The task. Could you repeat the listing below exactly while leaving its pictures behind?

::::::::::

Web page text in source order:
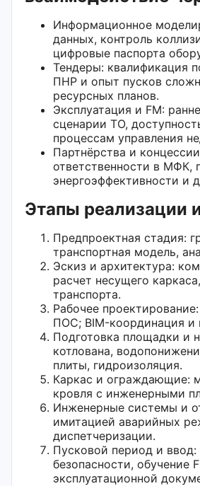
Информационное
данных, контроль
цифровые паспорта
Тендеры: квалификация
ПНР и опыт пусков
ресурсных планов.
Эксплуатация и FM:
сценарии ТО,
процессам управления
Партнёрства и
ответственности в МФК,
энергоэффективности и
Этапы реализации
Предпроектная стадия:
транспортная модель,
Эскиз и архитектура:
расчет несущего
транспорта.
Рабочее
ПОС; BIM-координация и
Подготовка площадки и
котлована,
плиты, гидроизоляция.
Каркас и ограждающие:
кровля с инженерными
Инженерные системы и
имитацией аварийных
диспетчеризации.
Пусковой период и
безопасности, обучение
эксплуатационной
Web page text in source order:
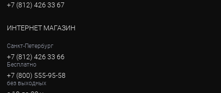
+7 (812) 426 33 67
ИНТЕРНЕТ МАГАЗИН
Санкт-Петербург
+7 (812) 426 33 66
Бесплатно
+7 (800) 555-95-58
без выходных
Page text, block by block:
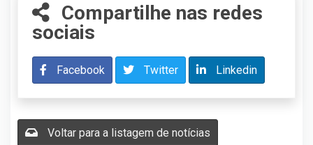
Compartilhe nas redes
sociais
Facebook Twitter Linkedin
Voltar para a listagem de notícias
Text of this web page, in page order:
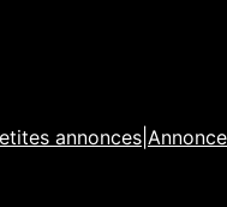
annonces
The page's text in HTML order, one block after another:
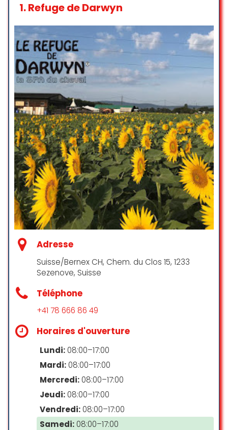
1.Refuge de Darwyn
Adresse
Suisse/Bernex CH, Chem. du Clos 15, 1233
Sezenove, Suisse
Téléphone
+41 78 666 86 49
Horaires d'ouverture
Lundi: 08:00–17:00
Mardi: 08:00–17:00
Mercredi: 08:00–17:00
Jeudi: 08:00–17:00
Vendredi: 08:00–17:00
Samedi: 08:00–17:00
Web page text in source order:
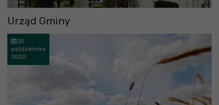
Urząd Gminy
30
października
2020

::::::::::

Expected output.
Web page text in source order:
Информационное
данных, контроль
цифровые паспорта
Тендеры: квалификация
ПНР и опыт пусков
ресурсных планов.
Эксплуатация и FM:
сценарии ТО,
процессам управления
Партнёрства и
ответственности в МФК,
энергоэффективности и
Этапы реализации
Предпроектная стадия:
транспортная модель,
Эскиз и архитектура:
расчет несущего
транспорта.
Рабочее
ПОС; BIM-координация и
Подготовка площадки и
котлована,
плиты, гидроизоляция.
Каркас и ограждающие:
кровля с инженерными
Инженерные системы и
имитацией аварийных
диспетчеризации.
Пусковой период и
безопасности, обучение
эксплуатационной
Web page text in source order:
+7 (812) 426 33 67
ИНТЕРНЕТ МАГАЗИН
Санкт-Петербург
+7 (812) 426 33 66
Бесплатно
+7 (800) 555-95-58
без выходных
Page text, block by block:
Compartilhe nas redes
sociais
Facebook Twitter Linkedin
Voltar para a listagem de notícias
Text of this web page, in page order:
annonces
The page's text in HTML order, one block after another:
1.Refuge de Darwyn
Adresse
Suisse/Bernex CH, Chem. du Clos 15, 1233
Sezenove, Suisse
Téléphone
+41 78 666 86 49
Horaires d'ouverture
Lundi: 08:00–17:00
Mardi: 08:00–17:00
Mercredi: 08:00–17:00
Jeudi: 08:00–17:00
Vendredi: 08:00–17:00
Samedi: 08:00–17:00
Web page text in source order:
Urząd Gminy
30
października
2020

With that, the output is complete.